# Problem:
Pictures aside, repeat the whole listing word for word.

# The records:
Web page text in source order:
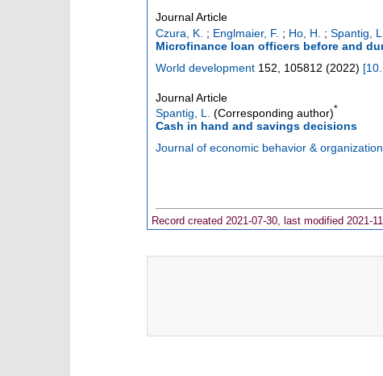
Journal Article
Czura, K. ; Englmaier, F. ; Ho, H. ; Spantig, L.
Microfinance loan officers before and
World development 152 105812 (2022) [
Journal Article
Spantig, L. (Corresponding author)*
Cash in hand and savings decisions
Journal of economic behavior &
Record created 2021-07-30, last modified 2021-
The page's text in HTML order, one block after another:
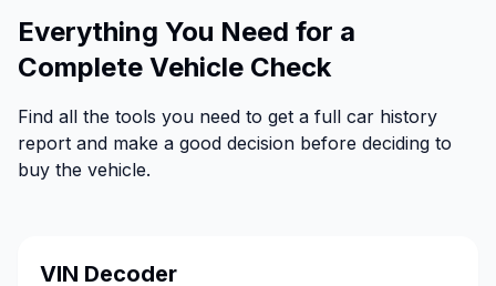
Everything You Need for a
Complete Vehicle Check
Find all the tools you need to get a full car history
report and make a good decision before deciding to
buy the vehicle.
VIN Decoder
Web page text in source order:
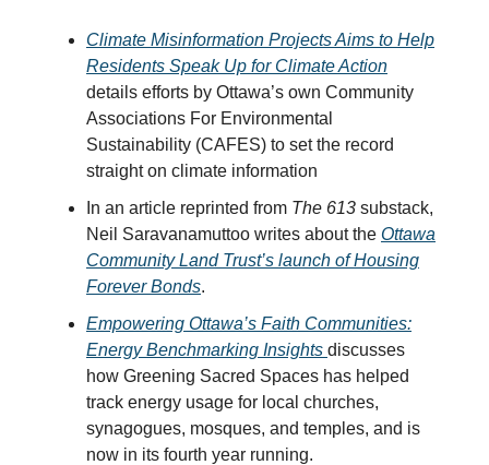
Climate Misinformation Projects Aims to Help
Residents Speak Up for Climate Action
details efforts by Ottawa’s own Community
Associations For Environmental
Sustainability (CAFES) to set the record
straight on climate information
In an article reprinted from The 613 substack,
Neil Saravanamuttoo writes about the Ottawa
Community Land Trust’s launch of Housing
Forever Bonds.
Empowering Ottawa’s Faith Communities:
Energy Benchmarking Insights discusses
how Greening Sacred Spaces has helped
track energy usage for local churches,
synagogues, mosques, and temples, and is
now in its fourth year running.
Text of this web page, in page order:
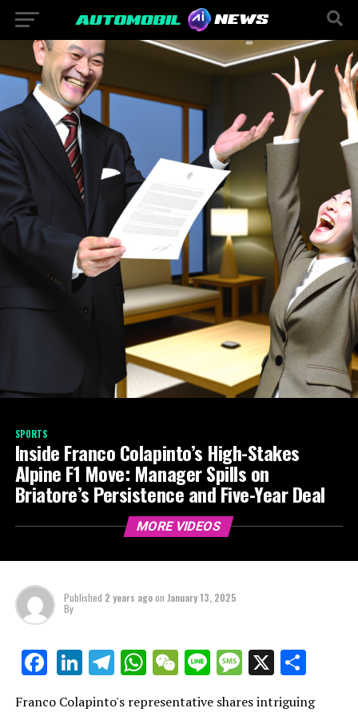
SPORTS
Inside Franco Colapinto’s High-Stakes
Alpine F1 Move: Manager Spills on
Briatore’s Persistence and Five-Year Deal
MORE VIDEOS
Published 2 years agoon January 13, 2025
By
Facebook
LinkedIn
Telegram
WhatsApp
WeChat
LineMessage
X
Franco Colapinto's representative shares intriguing
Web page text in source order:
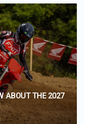
ABOUT THE 2027
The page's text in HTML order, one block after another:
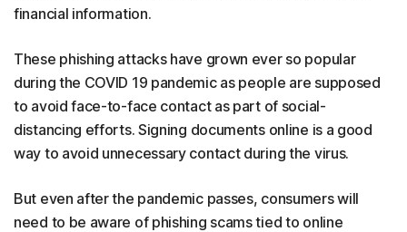
financial information.
These phishing attacks have grown ever so popular
during the COVID 19 pandemic as people are supposed
to avoid face-to-face contact as part of social-
distancing efforts. Signing documents online is a good
way to avoid unnecessary contact during the virus.
But even after the pandemic passes, consumers will
need to be aware of phishing scams tied to online
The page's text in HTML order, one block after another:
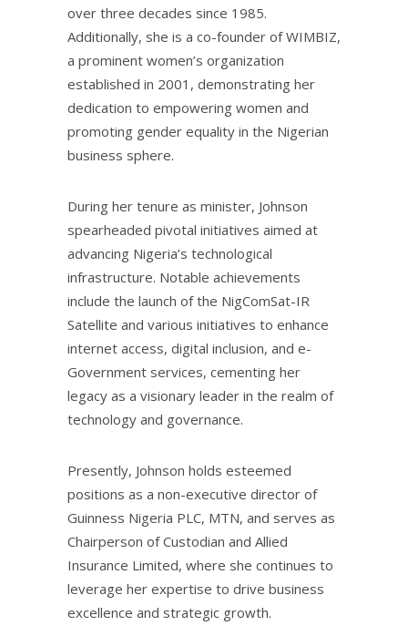
over three decades since 1985.
Additionally, she is a co-founder of WIMBIZ,
a prominent women’s organization
established in 2001, demonstrating her
dedication to empowering women and
promoting gender equality in the Nigerian
business sphere.
During her tenure as minister, Johnson
spearheaded pivotal initiatives aimed at
advancing Nigeria’s technological
infrastructure. Notable achievements
include the launch of the NigComSat-IR
Satellite and various initiatives to enhance
internet access, digital inclusion, and e-
Government services, cementing her
legacy as a visionary leader in the realm of
technology and governance.
Presently, Johnson holds esteemed
positions as a non-executive director of
Guinness Nigeria PLC, MTN, and serves as
Chairperson of Custodian and Allied
Insurance Limited, where she continues to
leverage her expertise to drive business
excellence and strategic growth.
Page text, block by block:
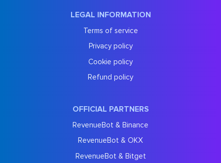
LEGAL INFORMATION
Terms of service
Privacy policy
Cookie policy
Refund policy
OFFICIAL PARTNERS
RevenueBot & Binance
RevenueBot & OKX
RevenueBot & Bitget
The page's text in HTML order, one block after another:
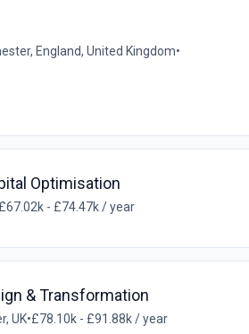
England, United Kingdom•
Optimisation
£67.02k - £74.47k / year
& Transformation
UK•£78.10k - £91.88k / year
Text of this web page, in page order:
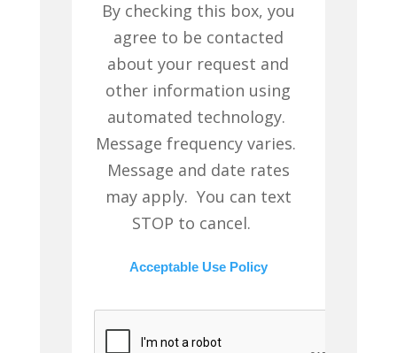
By checking this box, you
agree to be contacted
about your request and
other information using
automated technology.
Message frequency varies.
Message and date rates
may apply. You can text
STOP to cancel.
Acceptable Use Policy
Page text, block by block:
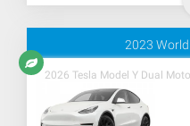
2023 World
2026 Tesla Model Y Dual
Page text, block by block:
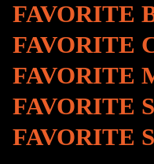
FAVORITE
FAVORITE
FAVORITE
FAVORITE
FAVORITE
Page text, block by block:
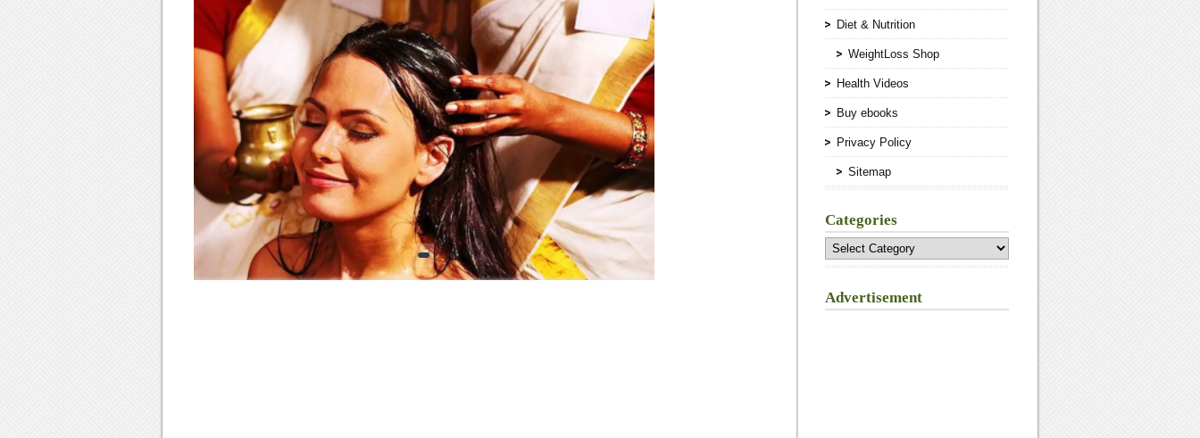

# Exercise solution:
Web page text in source order:
Journal Article
Czura, K. ; Englmaier, F. ; Ho, H. ; Spantig, L.
Microfinance loan officers before and
World development 152 105812 (2022) [
Journal Article
Spantig, L. (Corresponding author)*
Cash in hand and savings decisions
Journal of economic behavior &
Record created 2021-07-30, last modified 2021-
The page's text in HTML order, one block after another:
Everything You Need for a
Complete Vehicle Check
Find all the tools you need to get a full car history
report and make a good decision before deciding to
buy the vehicle.
VIN Decoder
Web page text in source order:
Climate Misinformation Projects Aims to Help
Residents Speak Up for Climate Action
details efforts by Ottawa’s own Community
Associations For Environmental
Sustainability (CAFES) to set the record
straight on climate information
In an article reprinted from The 613 substack,
Neil Saravanamuttoo writes about the Ottawa
Community Land Trust’s launch of Housing
Forever Bonds.
Empowering Ottawa’s Faith Communities:
Energy Benchmarking Insights discusses
how Greening Sacred Spaces has helped
track energy usage for local churches,
synagogues, mosques, and temples, and is
now in its fourth year running.
Text of this web page, in page order:
SPORTS
Inside Franco Colapinto’s High-Stakes
Alpine F1 Move: Manager Spills on
Briatore’s Persistence and Five-Year Deal
MORE VIDEOS
Published 2 years agoon January 13, 2025
By
Facebook
LinkedIn
Telegram
WhatsApp
WeChat
LineMessage
X
Franco Colapinto's representative shares intriguing
Web page text in source order:
ABOUT THE 2027
The page's text in HTML order, one block after another:
financial information.
These phishing attacks have grown ever so popular
during the COVID 19 pandemic as people are supposed
to avoid face-to-face contact as part of social-
distancing efforts. Signing documents online is a good
way to avoid unnecessary contact during the virus.
But even after the pandemic passes, consumers will
need to be aware of phishing scams tied to online
The page's text in HTML order, one block after another:
over three decades since 1985.
Additionally, she is a co-founder of WIMBIZ,
a prominent women’s organization
established in 2001, demonstrating her
dedication to empowering women and
promoting gender equality in the Nigerian
business sphere.
During her tenure as minister, Johnson
spearheaded pivotal initiatives aimed at
advancing Nigeria’s technological
infrastructure. Notable achievements
include the launch of the NigComSat-IR
Satellite and various initiatives to enhance
internet access, digital inclusion, and e-
Government services, cementing her
legacy as a visionary leader in the realm of
technology and governance.
Presently, Johnson holds esteemed
positions as a non-executive director of
Guinness Nigeria PLC, MTN, and serves as
Chairperson of Custodian and Allied
Insurance Limited, where she continues to
leverage her expertise to drive business
excellence and strategic growth.
Page text, block by block:
LEGAL INFORMATION
Terms of service
Privacy policy
Cookie policy
Refund policy
OFFICIAL PARTNERS
RevenueBot & Binance
RevenueBot & OKX
RevenueBot & Bitget
The page's text in HTML order, one block after another:
England, United Kingdom•
Optimisation
£67.02k - £74.47k / year
& Transformation
UK•£78.10k - £91.88k / year
Text of this web page, in page order:
By checking this box, you
agree to be contacted
about your request and
other information using
automated technology.
Message frequency varies.
Message and date rates
may apply. You can text
STOP to cancel.
Acceptable Use Policy
Page text, block by block:
2023 World
2026 Tesla Model Y Dual
Page text, block by block:
FAVORITE
FAVORITE
FAVORITE
FAVORITE
FAVORITE
Page text, block by block:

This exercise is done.